• _The problem_: Read through the entries below and return each line with the word "using".

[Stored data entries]
+--

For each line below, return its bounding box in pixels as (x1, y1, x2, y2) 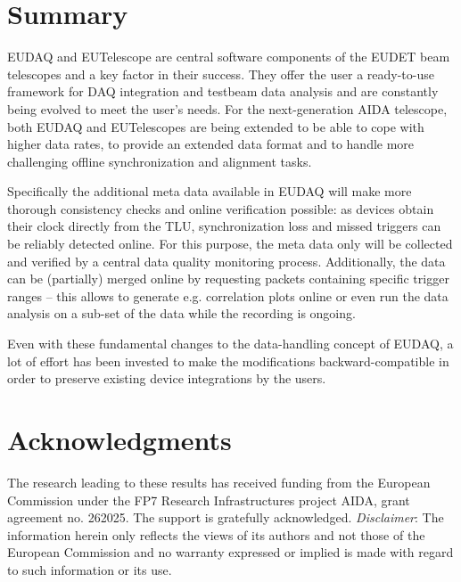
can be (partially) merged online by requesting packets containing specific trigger (7, 269, 449, 288)
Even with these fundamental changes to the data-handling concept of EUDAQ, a (7, 334, 454, 353)
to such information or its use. (7, 560, 172, 578)
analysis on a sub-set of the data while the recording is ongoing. (7, 304, 356, 323)
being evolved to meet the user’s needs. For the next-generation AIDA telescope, (7, 99, 448, 118)
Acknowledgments (7, 422, 232, 457)
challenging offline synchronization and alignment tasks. (7, 152, 312, 170)
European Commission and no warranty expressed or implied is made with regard (7, 543, 454, 562)
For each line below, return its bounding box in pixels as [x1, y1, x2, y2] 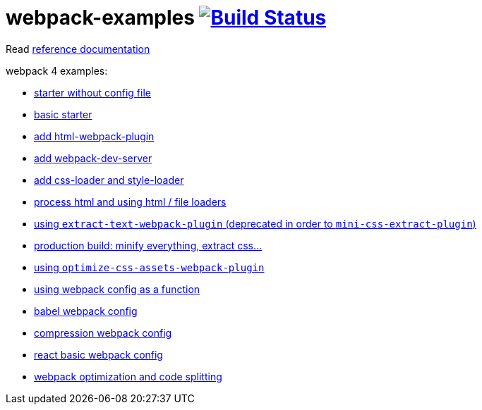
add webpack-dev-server [34, 151, 152, 164]
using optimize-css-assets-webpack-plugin [34, 261, 265, 273]
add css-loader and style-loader [34, 173, 184, 186]
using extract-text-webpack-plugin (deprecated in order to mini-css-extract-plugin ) [34, 217, 476, 230]
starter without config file [34, 86, 151, 99]
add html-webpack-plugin [34, 130, 155, 142]
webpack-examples [6, 6, 195, 30]
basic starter [34, 108, 92, 120]
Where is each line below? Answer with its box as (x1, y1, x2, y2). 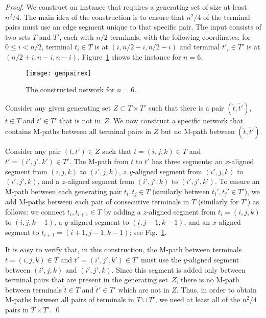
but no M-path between (161, 126, 235, 137)
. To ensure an (214, 176, 260, 187)
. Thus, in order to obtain (176, 284, 257, 295)
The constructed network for (26, 84, 115, 95)
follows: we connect (5, 206, 65, 217)
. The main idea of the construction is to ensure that (19, 11, 184, 22)
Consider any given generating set (5, 102, 111, 113)
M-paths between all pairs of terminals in (5, 294, 134, 305)
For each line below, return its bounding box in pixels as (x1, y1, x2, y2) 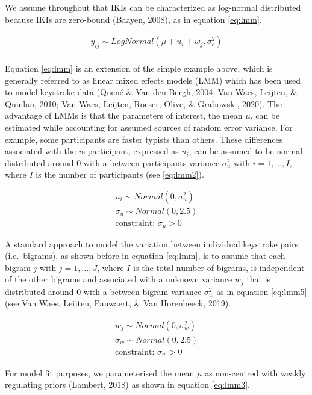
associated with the (5, 145, 76, 157)
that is (246, 273, 271, 285)
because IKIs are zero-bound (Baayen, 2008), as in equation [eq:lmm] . (5, 13, 262, 25)
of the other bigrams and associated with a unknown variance (5, 273, 232, 285)
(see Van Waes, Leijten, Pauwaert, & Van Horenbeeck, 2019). (5, 297, 231, 309)
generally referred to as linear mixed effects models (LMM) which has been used (5, 73, 301, 86)
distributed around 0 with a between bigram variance (5, 285, 202, 297)
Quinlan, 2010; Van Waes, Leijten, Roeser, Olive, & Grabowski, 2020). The (5, 97, 282, 110)
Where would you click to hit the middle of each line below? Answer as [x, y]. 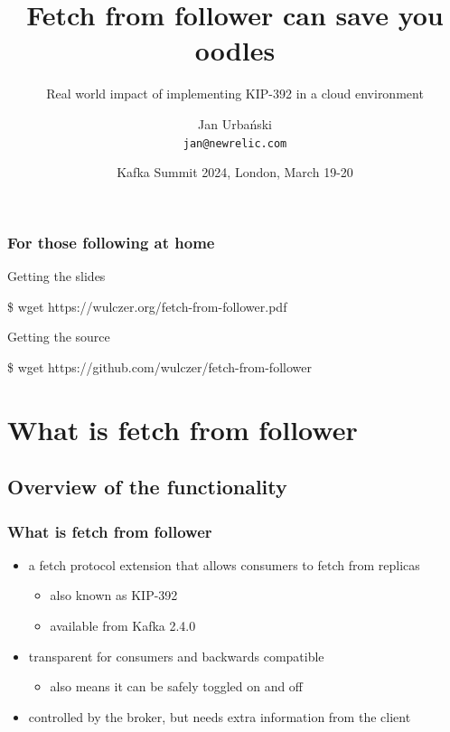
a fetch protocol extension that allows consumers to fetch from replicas [224, 564]
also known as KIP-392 [114, 595]
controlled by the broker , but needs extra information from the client [220, 716]
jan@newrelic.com [235, 143]
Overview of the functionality [147, 487]
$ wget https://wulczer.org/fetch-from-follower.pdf [147, 306]
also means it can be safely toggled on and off [177, 686]
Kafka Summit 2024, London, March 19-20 [235, 172]
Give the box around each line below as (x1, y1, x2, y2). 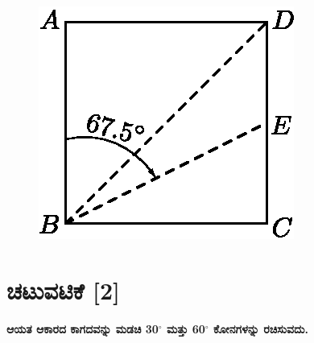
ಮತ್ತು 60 (166, 320, 205, 337)
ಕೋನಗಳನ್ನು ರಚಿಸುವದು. (213, 320, 308, 337)
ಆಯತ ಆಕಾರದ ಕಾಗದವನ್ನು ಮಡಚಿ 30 (6, 320, 159, 337)
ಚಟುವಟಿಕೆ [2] (6, 273, 120, 306)
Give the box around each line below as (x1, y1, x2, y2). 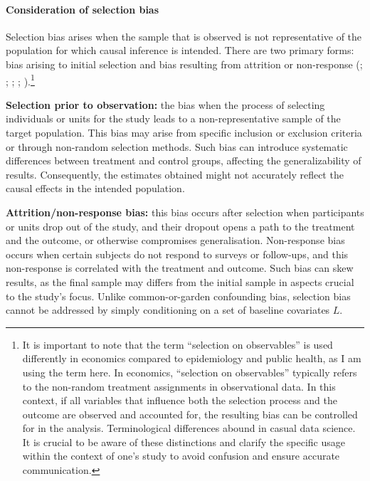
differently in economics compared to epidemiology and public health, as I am (22, 351, 361, 366)
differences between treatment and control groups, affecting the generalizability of (6, 153, 361, 168)
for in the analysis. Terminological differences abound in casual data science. (22, 421, 356, 435)
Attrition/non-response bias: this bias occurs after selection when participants (6, 204, 364, 219)
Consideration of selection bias (6, 1, 159, 16)
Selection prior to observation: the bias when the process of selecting (6, 97, 325, 112)
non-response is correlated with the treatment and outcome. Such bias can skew (6, 260, 354, 275)
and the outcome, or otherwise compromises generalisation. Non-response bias (6, 233, 345, 248)
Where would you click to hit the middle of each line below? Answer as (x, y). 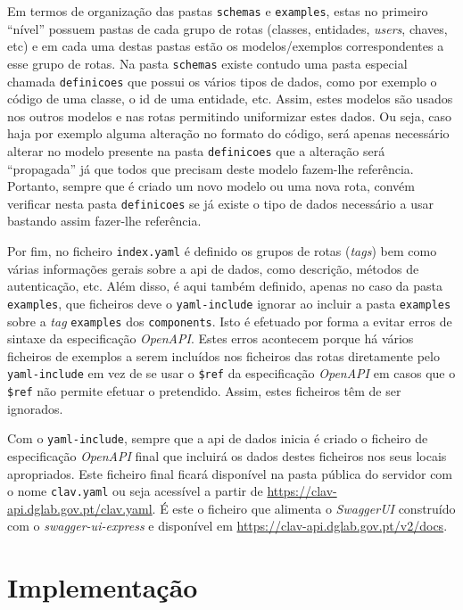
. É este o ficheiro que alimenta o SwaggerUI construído (304, 508)
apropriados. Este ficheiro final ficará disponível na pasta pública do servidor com (230, 473)
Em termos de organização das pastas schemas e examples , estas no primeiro (218, 11)
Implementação (103, 587)
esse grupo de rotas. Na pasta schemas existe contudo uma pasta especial (207, 63)
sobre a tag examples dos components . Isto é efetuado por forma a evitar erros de (230, 321)
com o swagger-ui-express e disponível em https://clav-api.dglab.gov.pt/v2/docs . (227, 526)
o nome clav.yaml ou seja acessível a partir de (135, 491)
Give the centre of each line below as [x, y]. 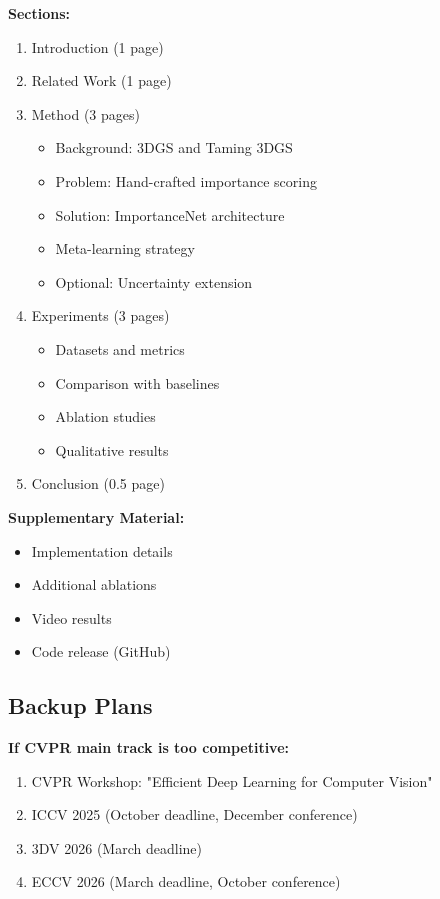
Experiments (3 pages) [100, 315]
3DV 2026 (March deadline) [116, 847]
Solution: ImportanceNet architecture [170, 214]
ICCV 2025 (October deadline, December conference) [194, 814]
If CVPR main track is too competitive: [149, 747]
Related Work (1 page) [101, 80]
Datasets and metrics [120, 348]
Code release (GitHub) [101, 651]

+--

• _Answer space_:
using optimize-css-assets-webpack-plugin [34, 261, 265, 273]
using extract-text-webpack-plugin (deprecated in order to mini-css-extract-plugin ) [34, 217, 476, 230]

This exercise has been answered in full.